(Stored data)
--------------------
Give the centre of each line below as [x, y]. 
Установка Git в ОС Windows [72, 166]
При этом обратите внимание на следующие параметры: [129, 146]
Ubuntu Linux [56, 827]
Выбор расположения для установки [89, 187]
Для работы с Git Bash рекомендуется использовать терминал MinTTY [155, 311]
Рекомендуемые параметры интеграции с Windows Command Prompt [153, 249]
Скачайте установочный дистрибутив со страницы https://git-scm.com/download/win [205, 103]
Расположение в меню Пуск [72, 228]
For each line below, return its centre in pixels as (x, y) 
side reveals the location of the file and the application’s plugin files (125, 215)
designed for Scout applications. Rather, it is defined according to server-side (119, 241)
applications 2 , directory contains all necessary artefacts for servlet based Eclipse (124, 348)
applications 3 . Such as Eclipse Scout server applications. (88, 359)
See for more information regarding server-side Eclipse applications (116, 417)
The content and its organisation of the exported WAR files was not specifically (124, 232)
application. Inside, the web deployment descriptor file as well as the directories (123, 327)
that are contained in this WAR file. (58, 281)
--------------------
=== The task ===
The answer must be the same records, repeated exactly and in full.

=== Completed exercise ===
Give the centre of each line below as [x, y]. 
Установка Git в ОС Windows [72, 166]
При этом обратите внимание на следующие параметры: [129, 146]
Ubuntu Linux [56, 827]
Выбор расположения для установки [89, 187]
Для работы с Git Bash рекомендуется использовать терминал MinTTY [155, 311]
Рекомендуемые параметры интеграции с Windows Command Prompt [153, 249]
Скачайте установочный дистрибутив со страницы https://git-scm.com/download/win [205, 103]
Расположение в меню Пуск [72, 228]
For each line below, return its centre in pixels as (x, y) 
side reveals the location of the file and the application’s plugin files (125, 215)
designed for Scout applications. Rather, it is defined according to server-side (119, 241)
applications 2 , directory contains all necessary artefacts for servlet based Eclipse (124, 348)
applications 3 . Such as Eclipse Scout server applications. (88, 359)
See for more information regarding server-side Eclipse applications (116, 417)
The content and its organisation of the exported WAR files was not specifically (124, 232)
application. Inside, the web deployment descriptor file as well as the directories (123, 327)
that are contained in this WAR file. (58, 281)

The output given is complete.